Trekkie follows us, his nails clacking along the wooden floor.

“Lush kitchen,” he says, looking around.

“Thanks. I want to get it remodelled. I like the island there and the dining table, but I was thinking how nice it would be to have the entire back wall switched out for those bifold glass doors to make one massive space for summer, but . . . I dunno. I’m not going to be in England long enough to enjoy it. ”

“Why? Where you going?”

I don’t know if he’s being deliberately obtuse or if he genuinely doesn’t understand how these things work.

“I’m on a sports visa?” I say it like a question. “I can only stay here as long as I have a job with a sponsoring organisation like the Cents, but after I retire—and I’m not stupid, that could be any day if I get injured, just look at Owen Bosley—I’ll have to go back to Australia.”

“Bosley was nearly forty when Gadget smashed his leg up. Besides, can’t you apply for an extension? Like if you got a job as a coach or a broadcaster or something, you could stay. There’s such a thing as indefinite leave to remain.”

I’m speechless. Okay, maybe he wasn’t being dim or uninformed. I feel bad for doubting him. Of course everything he’s saying is true. I just never expected that Finn Eggington, the man who dressed like a half-naked Pokémon, would be well versed in green cards.

I can’t tell him I’ve already agonised over every T and every C of my visa and contract, and logically, I know they won’t send me back yet.

But that doesn’t stop me from waking up in a sweaty panic that perhaps I’ve misunderstood the entire thing, or that something has changed, or that I’ve missed a line of text that says, “Indefinite leave to remain will never apply to you, Aiden Campbell, known to your friends as Pi, you sad, careless fuck. Also, we’re coming for your dog. ”

I simply nod instead. “Wanna drink?”

Eggo stares at me. His expression is unreadable. “No. I don’t want a drink. I want you to finish your house tour, show me your bedroom, take off all your clothes, and let me fuck you with my fingers.”

I know that he’s just being typical jokester Eggo, but I’m so immediately on board with this.

“Okay, here’s the kitchen. There’s the garden.” I grab his hand and drag him through the hall.

“Living room.”

Up the stairs.

“Bathroom. Study. Guest bed. My room.”

I shut the door, locking Trekkie on the landing, and Eggo looks around, taking in the decor, his eyebrows raised.

The walls are painted a deep leaf green because I read somewhere that green is calming and beneficial for sleep, but he’s looking at my Star Trek memorabilia and I know he’s already planning his escape route.

“Should . . . um . . . should I put some music on?” I say. I wonder if he can hear my heart jackhammering through my ribcage.

Eggo doesn’t answer me, doesn’t mention the five toy USS Enterprises displayed on a shelf above my bed.

Or the Millennium Falcon, or the vintage ’90s Jurassic Park Jeep Wrangler, or the replica Fifth Element stones, or the multiple Groot Funko Pops.

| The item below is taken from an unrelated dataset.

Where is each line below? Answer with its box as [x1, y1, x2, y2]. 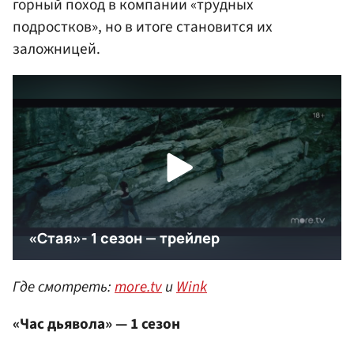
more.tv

He simply smirks, wets his lips, then he’s kissing me, rolling his hips against mine, sandwiching his erection between us.

When we got back to the Cents’ grounds, most of the boys went into town for drinks. I drove straight home, and even though I’d showered at Gloucester, the first thing I did was jump in my shower here, brush my teeth, and wash my ass.

If my shitty parents taught me anything, it was that you should always tidy up when guests come over.